Simulation and benchmark settings
Splatter are used to generate simulated scRNA-seq data. The parameters used for our simulation dataset are nGroups=3, nGenes=2000, batchCells=150, seeds=42, dropout.type=“experiment”, dropout.shape=-1 and dropout.mid=2, 3, 5 for three different dropout rate data.
SAVER and scImpute are the state-of-the-art tools which I-Impute is compared against. For the SAVER R package, we used the “saver” function with the parameters ncores=12 and estimates.only=TRUE to perform the imputation tasks. The parameters for scImpute are drop_thre=0.5, ncores=10, Kclusters=(number of true clusters in input data).

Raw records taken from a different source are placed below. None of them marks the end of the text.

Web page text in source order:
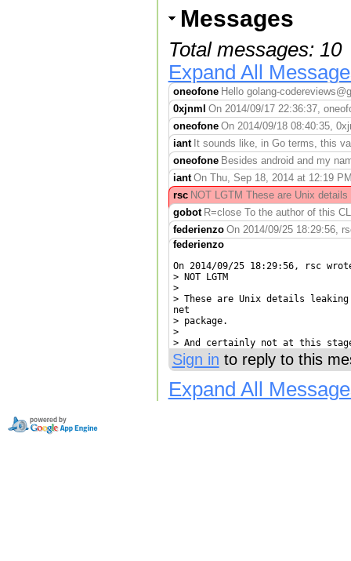
Messages
Total messages: 10
Expand All
oneofone Hello golang-
0xjnml On 2014/09/17 22:36:37,
oneofone On 2014/09/18 08:40:35,
iant It sounds like, in Go terms, this
oneofone Besides android and my
iant On Thu, Sep 18, 2014 at 12:19
rsc NOT LGTM These are Unix
gobot R=close To the author of this
federienzo On 2014/09/25 18:29:56,
federienzo
On 2014/09/25 18:29:56, rsc
> NOT LGTM
>
> These are Unix details
net
> package.
>
> And certainly not at this
Sign in to reply to this
Expand All
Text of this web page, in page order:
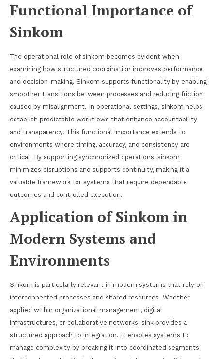
Functional Importance of
Sinkom
The operational role of sinkom becomes evident when
examining how structured coordination improves performance
and decision-making. Sinkom supports functionality by enabling
smoother transitions between processes and reducing friction
caused by misalignment. In operational settings, sinkom helps
establish predictable workflows that enhance accountability
and transparency. This functional importance extends to
environments where timing, accuracy, and consistency are
critical. By supporting synchronized operations, sinkom
minimizes disruptions and supports continuity, making it a
valuable framework for systems that require dependable
outcomes and controlled execution.
Application of Sinkom in
Modern Systems and
Environments
Sinkom is particularly relevant in modern systems that rely on
interconnected processes and shared resources. Whether
applied within organizational management, digital
infrastructures, or collaborative networks, sink provides a
structured approach to integration. It enables systems to
manage complexity by breaking it into coordinated segments
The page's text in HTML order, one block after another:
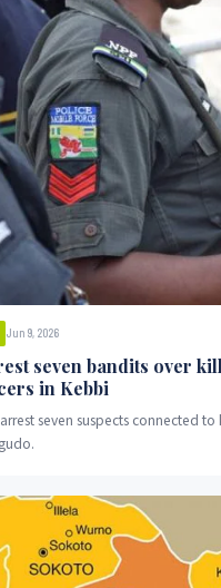
Jun 9, 2026
seven bandits over
in Kebbi
seven suspects connected to
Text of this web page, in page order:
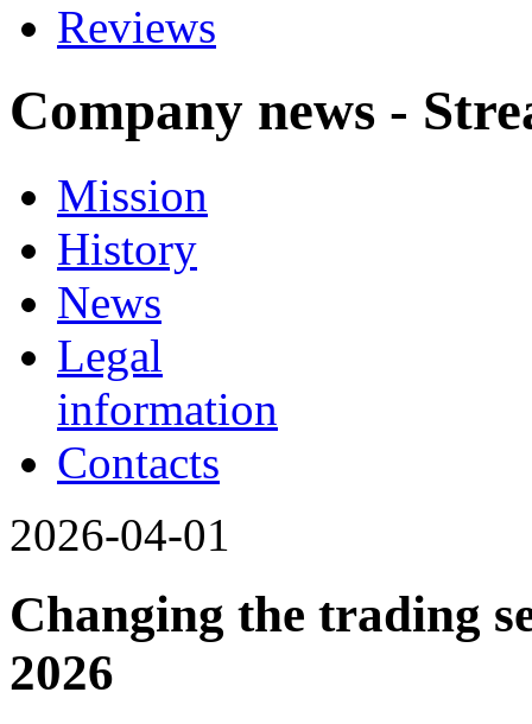
Reviews
Company news -
Mission
History
News
Legal
information
Contacts
2026-04-01
Changing the trading
2026
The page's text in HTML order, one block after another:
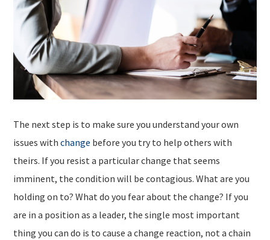
The next step is to make sure you understand your own
issues withchange before you try to help others with
theirs. If you resist a particular change that seems
imminent, the condition will be contagious. What are you
holding on to? What do you fear about the change? If you
are in a position as a leader, the single most important
thing you can do is to cause a change reaction, not a chain
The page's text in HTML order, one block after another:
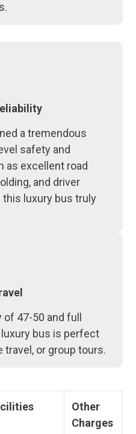
a tremendous
safety and
as excellent road
and driver
luxury bus truly
47-50 and full
bus is perfect
or group tours.
Other
Charges
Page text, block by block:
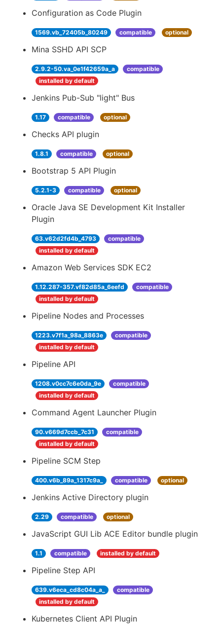
Configuration as Code Plugin
1569.vb_72405b_80249 compatible optional
Mina SSHD API SCP
2.9.2-50.va_0e1f42659a_a
compatible
installed by default
Jenkins Pub-Sub "light" Bus
1.17 compatible optional
Checks API plugin
1.8.1 compatible optional
Bootstrap 5 API Plugin
5.2.1-3 compatible optional
Oracle Java SE Development Kit Installer
Plugin
63.v62d2fd4b_4793
compatible
installed by default
Amazon Web Services SDK EC2
1.12.287-357.vf82d85a_6eefd
compatible
installed by default
Pipeline Nodes and Processes
1223.v7f1a_98a_8863e
compatible
installed by default
Pipeline API
1208.v0cc7c6e0da_9e
compatible
installed by default
Command Agent Launcher Plugin
90.v669d7ccb_7c31
compatible
installed by default
Pipeline SCM Step
400.v6b_89a_1317c9a_ compatible optional
Jenkins Active Directory plugin
2.29 compatible optional
JavaScript GUI Lib ACE Editor bundle plugin
1.1 compatible installed by default
Pipeline Step API
639.v6eca_cd8c04a_a_
compatible
installed by default
Kubernetes Client API Plugin
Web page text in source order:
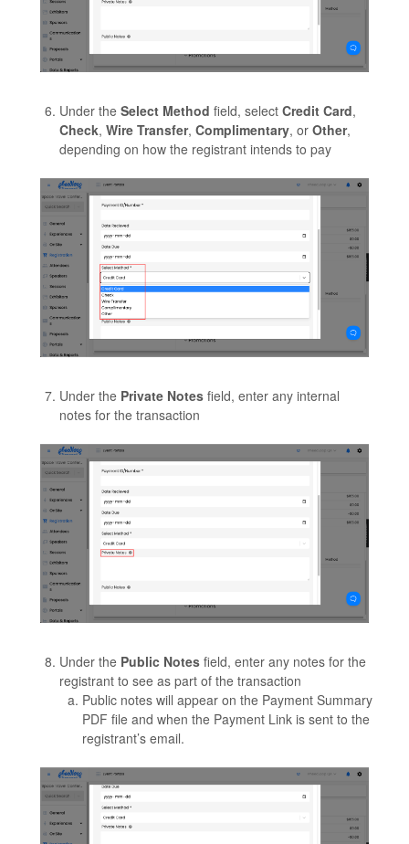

On synthetic data, I-Impute configuration is n=40, normalize=False, and iteration=True. On real data sets, I-Impute configuration is n=40, and iteration=True when tested with the mouse Bladder cell dataset and ES cell dataset, and is n=20, and iteration=True when tested with the mouse Aortic Leukocyte cell dataset.